[Entries shown]
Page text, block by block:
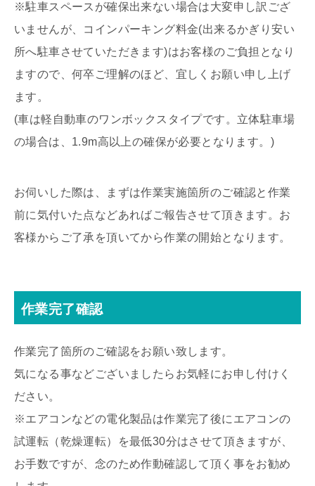
※駐車スペースが確保出来ない場合は大変申し訳ござ
いませんが、コインパーキング料金(出来るかぎり安い
所へ駐車させていただきます)はお客様のご負担となり
ますので、何卒ご理解のほど、宜しくお願い申し上げ
ます。
(車は軽自動車のワンボックスタイプです。立体駐車場
の場合は、1.9m高以上の確保が必要となります。)
お伺いした際は、まずは作業実施箇所のご確認と作業
前に気付いた点などあればご報告させて頂きます。お
客様からご了承を頂いてから作業の開始となります。
作業完了確認
作業完了箇所のご確認をお願い致します。
気になる事などございましたらお気軽にお申し付けく
ださい。
※エアコンなどの電化製品は作業完了後にエアコンの
試運転（乾燥運転）を最低30分はさせて頂きますが、
お手数ですが、念のため作動確認して頂く事をお勧め
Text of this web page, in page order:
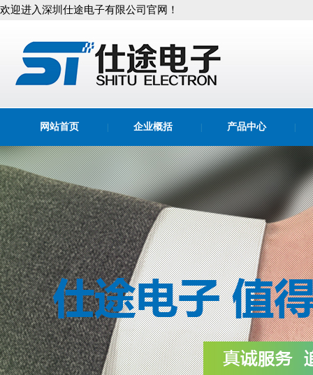
欢迎进入深圳仕途电子有限公司官网！
网站首页 企业概括 产品中心
关于我
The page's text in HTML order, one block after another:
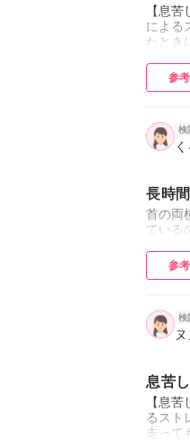
【息
による
たとき
参
検
長時
首の両
ている
参
検
ヌ
息苦
【息
るスト
走って
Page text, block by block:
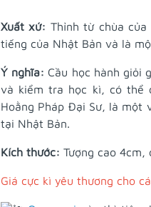
Xuất xứ: Thỉnh từ chùa
tiếng của Nhật Bản và là
Ý nghĩa: Cầu học hành giỏi
và kiểm tra học kì, có thể
Hoằng Pháp Đại Sư, là một
tại Nhật Bản.
Kích thước: Tượng cao 4cm,
Giá cực kì yêu thương cho
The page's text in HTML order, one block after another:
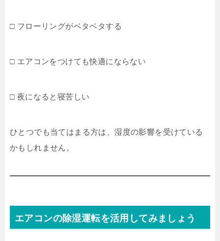
□ フローリングがベタベタする
□ エアコンをつけても快適にならない
□ 夜になると寝苦しい
ひとつでも当てはまる方は、湿度の影響を受けている
かもしれません。
エアコンの除湿運転を活用してみましょう
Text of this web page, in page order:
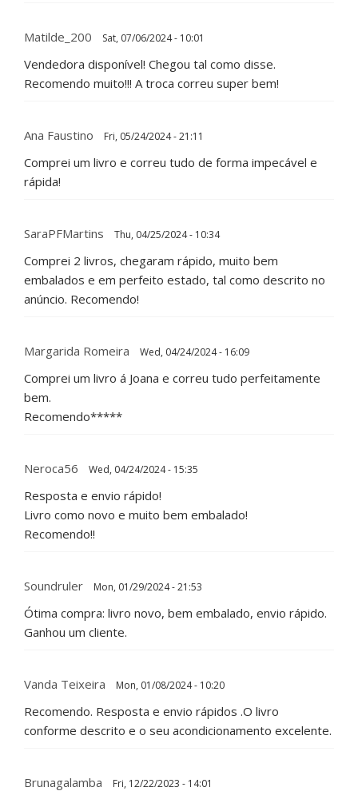
Matilde_200 Sat, 07/06/2024 - 10:01
Vendedora disponível! Chegou tal como disse.
Recomendo muito!!! A troca correu super bem!
Ana Faustino Fri, 05/24/2024 - 21:11
Comprei um livro e correu tudo de forma impecável e
rápida!
SaraPFMartins Thu, 04/25/2024 - 10:34
Comprei 2 livros, chegaram rápido, muito bem
embalados e em perfeito estado, tal como descrito no
anúncio. Recomendo!
Margarida Romeira Wed, 04/24/2024 - 16:09
Comprei um livro á Joana e correu tudo perfeitamente
bem.
Recomendo*****
Neroca56 Wed, 04/24/2024 - 15:35
Resposta e envio rápido!
Livro como novo e muito bem embalado!
Recomendo!!
Soundruler Mon, 01/29/2024 - 21:53
Ótima compra: livro novo, bem embalado, envio rápido.
Ganhou um cliente.
Vanda Teixeira Mon, 01/08/2024 - 10:20
Recomendo. Resposta e envio rápidos .O livro
conforme descrito e o seu acondicionamento excelente.
Brunagalamba Fri, 12/22/2023 - 14:01
[/Entries shown]
All of the data above needs to be given again exactly. Leave out each image.

Page text, block by block:
※駐車スペースが確保出来ない場合は大変申し訳ござ
いませんが、コインパーキング料金(出来るかぎり安い
所へ駐車させていただきます)はお客様のご負担となり
ますので、何卒ご理解のほど、宜しくお願い申し上げ
ます。
(車は軽自動車のワンボックスタイプです。立体駐車場
の場合は、1.9m高以上の確保が必要となります。)
お伺いした際は、まずは作業実施箇所のご確認と作業
前に気付いた点などあればご報告させて頂きます。お
客様からご了承を頂いてから作業の開始となります。
作業完了確認
作業完了箇所のご確認をお願い致します。
気になる事などございましたらお気軽にお申し付けく
ださい。
※エアコンなどの電化製品は作業完了後にエアコンの
試運転（乾燥運転）を最低30分はさせて頂きますが、
お手数ですが、念のため作動確認して頂く事をお勧め
Text of this web page, in page order:
欢迎进入深圳仕途电子有限公司官网！
网站首页 企业概括 产品中心
关于我
The page's text in HTML order, one block after another:
【息
による
たとき
参
検
長時
首の両
ている
参
検
ヌ
息苦
【息
るスト
走って
Page text, block by block:
Xuất xứ: Thỉnh từ chùa
tiếng của Nhật Bản và là
Ý nghĩa: Cầu học hành giỏi
và kiểm tra học kì, có thể
Hoằng Pháp Đại Sư, là một
tại Nhật Bản.
Kích thước: Tượng cao 4cm,
Giá cực kì yêu thương cho
The page's text in HTML order, one block after another:
□ フローリングがベタベタする
□ エアコンをつけても快適にならない
□ 夜になると寝苦しい
ひとつでも当てはまる方は、湿度の影響を受けている
かもしれません。
エアコンの除湿運転を活用してみましょう
Text of this web page, in page order:
Matilde_200 Sat, 07/06/2024 - 10:01
Vendedora disponível! Chegou tal como disse.
Recomendo muito!!! A troca correu super bem!
Ana Faustino Fri, 05/24/2024 - 21:11
Comprei um livro e correu tudo de forma impecável e
rápida!
SaraPFMartins Thu, 04/25/2024 - 10:34
Comprei 2 livros, chegaram rápido, muito bem
embalados e em perfeito estado, tal como descrito no
anúncio. Recomendo!
Margarida Romeira Wed, 04/24/2024 - 16:09
Comprei um livro á Joana e correu tudo perfeitamente
bem.
Recomendo*****
Neroca56 Wed, 04/24/2024 - 15:35
Resposta e envio rápido!
Livro como novo e muito bem embalado!
Recomendo!!
Soundruler Mon, 01/29/2024 - 21:53
Ótima compra: livro novo, bem embalado, envio rápido.
Ganhou um cliente.
Vanda Teixeira Mon, 01/08/2024 - 10:20
Recomendo. Resposta e envio rápidos .O livro
conforme descrito e o seu acondicionamento excelente.
Brunagalamba Fri, 12/22/2023 - 14:01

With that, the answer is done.